▶ WHAT THE TASK ASKS
All lines from the one containing "programmer les fonctions" through the end of the data below must be reproduced exactly, and no others.

▶ INFORMATION SUPPLIED

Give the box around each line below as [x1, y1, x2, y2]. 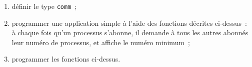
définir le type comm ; [11, 1, 77, 11]
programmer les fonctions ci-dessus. [11, 54, 120, 64]
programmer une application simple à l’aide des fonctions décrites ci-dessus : [11, 17, 247, 28]
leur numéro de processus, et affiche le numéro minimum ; [11, 37, 190, 47]
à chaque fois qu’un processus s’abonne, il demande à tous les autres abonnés [11, 27, 248, 38]

▶ ANSWER FOR THE TASK
programmer les fonctions ci-dessus. [11, 54, 120, 64]
programmer une application simple à l’aide des fonctions décrites ci-dessus : [11, 17, 247, 28]
leur numéro de processus, et affiche le numéro minimum ; [11, 37, 190, 47]
à chaque fois qu’un processus s’abonne, il demande à tous les autres abonnés [11, 27, 248, 38]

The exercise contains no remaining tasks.